[[ Data provided open ]]
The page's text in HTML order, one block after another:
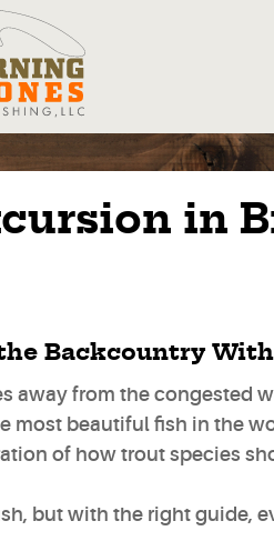
in
Backcountry
away from the congested
most beautiful fish in the
of how trout species
but with the right guide,
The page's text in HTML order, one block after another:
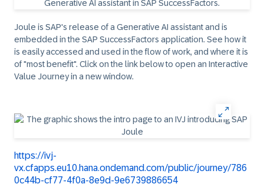
Joule is SAP's release of a Generative AI assistant and is
embedded in the SAP SuccessFactors application. See how it
is easily accessed and used in the flow of work, and where it is
of "most benefit". Click on the link below to open an Interactive
Value Journey in a new window.
https://ivj-
vx.cfapps.eu10.hana.ondemand.com/public/journey/786
0c44b-cf77-4f0a-8e9d-9e6739886654
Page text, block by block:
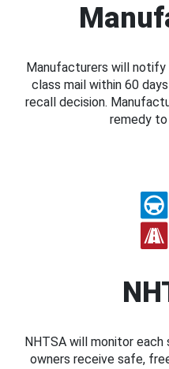
Manufacturers will
class mail within 60
recall decision.
remedy
NHTSA will monitor
owners receive safe,
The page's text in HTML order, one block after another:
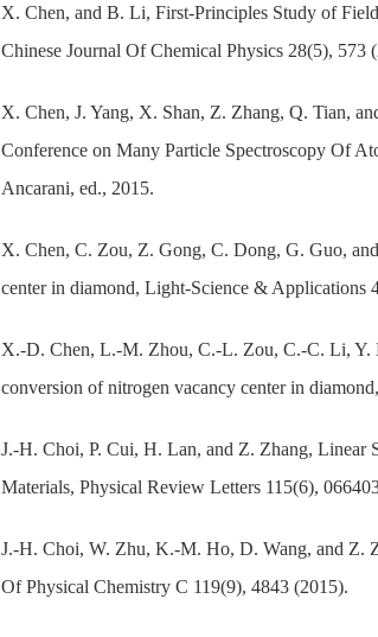
X. Chen, and B. Li, First-Principles Study of
Chinese Journal Of Chemical Physics 28(5), 573
X. Chen, J. Yang, X. Shan, Z. Zhang, Q. Tian,
Conference on Many Particle Spectroscopy Of
Ancarani, ed., 2015.
X. Chen, C. Zou, Z. Gong, C. Dong, G. Guo,
center in diamond, Light-Science & Applications
X.-D. Chen, L.-M. Zhou, C.-L. Zou, C.-C. Li, Y.
conversion of nitrogen vacancy center in
J.-H. Choi, P. Cui, H. Lan, and Z. Zhang, Linear
Materials, Physical Review Letters 115(6),
J.-H. Choi, W. Zhu, K.-M. Ho, D. Wang, and Z.
Of Physical Chemistry C 119(9), 4843 (2015).
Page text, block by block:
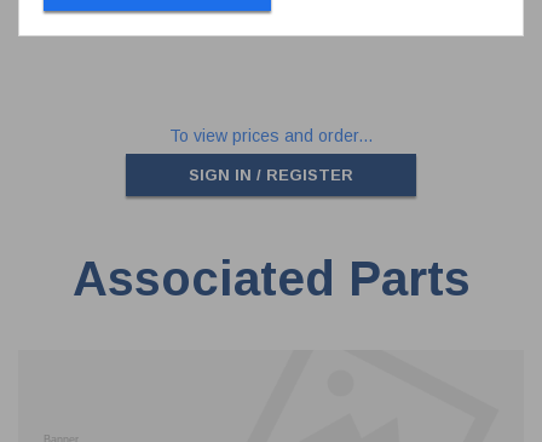
To view prices and order...
SIGN IN / REGISTER
Associated Parts
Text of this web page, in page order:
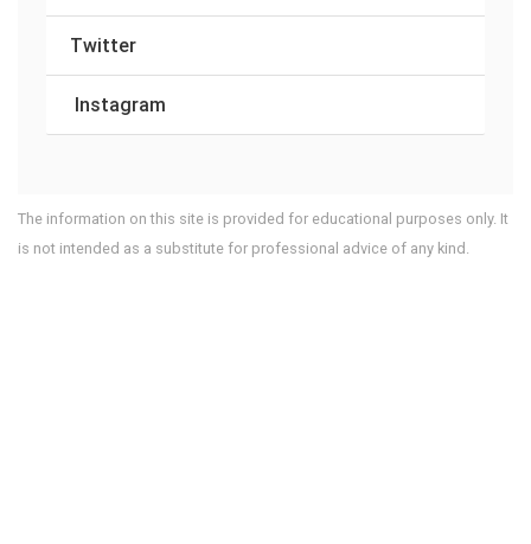
Twitter
Instagram
The information on this site is provided for educational purposes only. It
is not intended as a substitute for professional advice of any kind.
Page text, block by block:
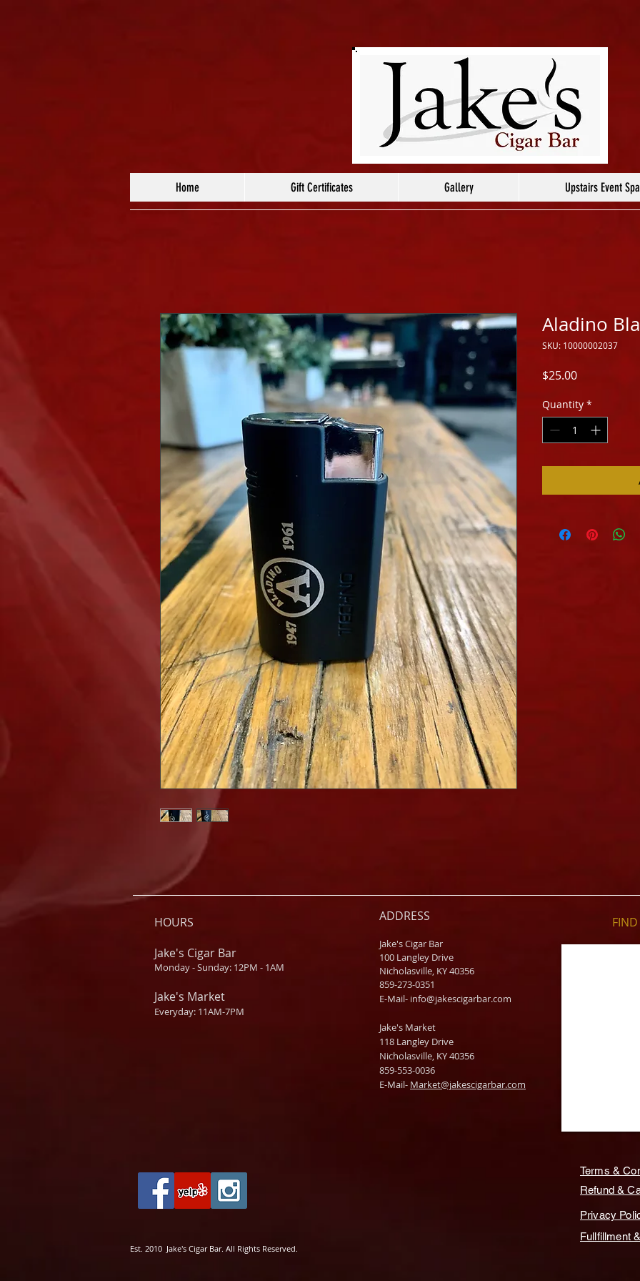
Home Gift Certificates Gallery Upstairs Event
Aladino
SKU: 10000002037
$25.00Price
Quantity *
HOURS
Jake's Cigar Bar
Monday - Sunday: 12PM - 1AM
Jake's Market
Everyday: 11AM-7PM
ADDRESS
Jake's Cigar Bar
100 Langley Drive
Nicholasville, KY 40356
859-273-0351
​E-Mail- info@jakescigarbar.com
Jake's Market
118 Langley Drive
Nicholasville, KY 40356
859-553-0036
E-Mail- Market@jakescigarbar.com
Terms &
Refund &
Privacy
Fullfillment
Est. 2010 Jake's Cigar Bar. All Rights Reserved.
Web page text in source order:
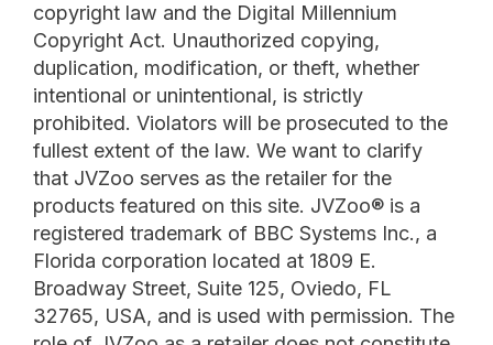
copyright law and the Digital Millennium
Copyright Act. Unauthorized copying,
duplication, modification, or theft, whether
intentional or unintentional, is strictly
prohibited. Violators will be prosecuted to the
fullest extent of the law. We want to clarify
that JVZoo serves as the retailer for the
products featured on this site. JVZoo® is a
registered trademark of BBC Systems Inc., a
Florida corporation located at 1809 E.
Broadway Street, Suite 125, Oviedo, FL
32765, USA, and is used with permission. The
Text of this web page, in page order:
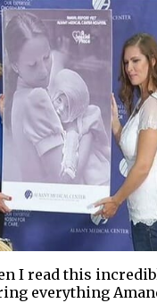
I read this
everything
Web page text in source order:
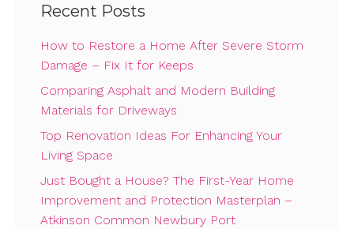
Recent Posts
How to Restore a Home After Severe Storm
Damage – Fix It for Keeps
Comparing Asphalt and Modern Building
Materials for Driveways
Top Renovation Ideas For Enhancing Your
Living Space
Just Bought a House? The First-Year Home
Improvement and Protection Masterplan –
Atkinson Common Newbury Port
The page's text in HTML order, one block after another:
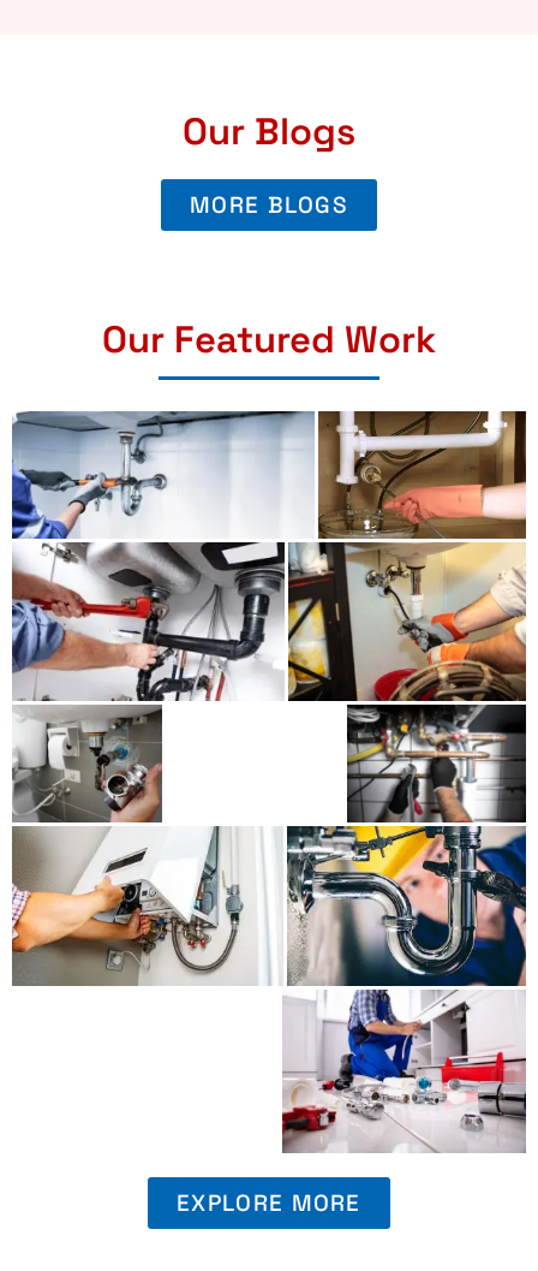
Our Blogs
MORE BLOGS
Our Featured Work
EXPLORE MORE
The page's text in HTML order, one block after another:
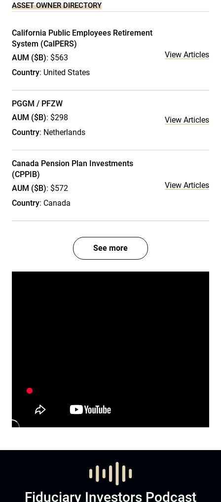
[[ Data provided closed ]]
▶ _Activity_:
Transcribe every record above exactly as written, leaving out any pictures.

▶ _Reply to the exercise_:
The page's text in HTML order, one block after another:
in
Backcountry
away from the congested
most beautiful fish in the
of how trout species
but with the right guide,
The page's text in HTML order, one block after another:
Joule is SAP's release of a Generative AI assistant and is
embedded in the SAP SuccessFactors application. See how it
is easily accessed and used in the flow of work, and where it is
of "most benefit". Click on the link below to open an Interactive
Value Journey in a new window.
https://ivj-
vx.cfapps.eu10.hana.ondemand.com/public/journey/786
0c44b-cf77-4f0a-8e9d-9e6739886654
Page text, block by block:
Manufacturers will
class mail within 60
recall decision.
remedy
NHTSA will monitor
owners receive safe,
The page's text in HTML order, one block after another:
X. Chen, and B. Li, First-Principles Study of
Chinese Journal Of Chemical Physics 28(5), 573
X. Chen, J. Yang, X. Shan, Z. Zhang, Q. Tian,
Conference on Many Particle Spectroscopy Of
Ancarani, ed., 2015.
X. Chen, C. Zou, Z. Gong, C. Dong, G. Guo,
center in diamond, Light-Science & Applications
X.-D. Chen, L.-M. Zhou, C.-L. Zou, C.-C. Li, Y.
conversion of nitrogen vacancy center in
J.-H. Choi, P. Cui, H. Lan, and Z. Zhang, Linear
Materials, Physical Review Letters 115(6),
J.-H. Choi, W. Zhu, K.-M. Ho, D. Wang, and Z.
Of Physical Chemistry C 119(9), 4843 (2015).
Page text, block by block:
To view prices and order...
SIGN IN / REGISTER
Associated Parts
Text of this web page, in page order:
Twitter
Instagram
The information on this site is provided for educational purposes only. It
is not intended as a substitute for professional advice of any kind.
Page text, block by block:
Home Gift Certificates Gallery Upstairs Event
Aladino
SKU: 10000002037
$25.00Price
Quantity *
HOURS
Jake's Cigar Bar
Monday - Sunday: 12PM - 1AM
Jake's Market
Everyday: 11AM-7PM
ADDRESS
Jake's Cigar Bar
100 Langley Drive
Nicholasville, KY 40356
859-273-0351
​E-Mail- info@jakescigarbar.com
Jake's Market
118 Langley Drive
Nicholasville, KY 40356
859-553-0036
E-Mail- Market@jakescigarbar.com
Terms &
Refund &
Privacy
Fullfillment
Est. 2010 Jake's Cigar Bar. All Rights Reserved.
Web page text in source order:
copyright law and the Digital Millennium
Copyright Act. Unauthorized copying,
duplication, modification, or theft, whether
intentional or unintentional, is strictly
prohibited. Violators will be prosecuted to the
fullest extent of the law. We want to clarify
that JVZoo serves as the retailer for the
products featured on this site. JVZoo® is a
registered trademark of BBC Systems Inc., a
Florida corporation located at 1809 E.
Broadway Street, Suite 125, Oviedo, FL
32765, USA, and is used with permission. The
Text of this web page, in page order:
I read this
everything
Web page text in source order:
Recent Posts
How to Restore a Home After Severe Storm
Damage – Fix It for Keeps
Comparing Asphalt and Modern Building
Materials for Driveways
Top Renovation Ideas For Enhancing Your
Living Space
Just Bought a House? The First-Year Home
Improvement and Protection Masterplan –
Atkinson Common Newbury Port
The page's text in HTML order, one block after another:
Our Blogs
MORE BLOGS
Our Featured Work
EXPLORE MORE
The page's text in HTML order, one block after another:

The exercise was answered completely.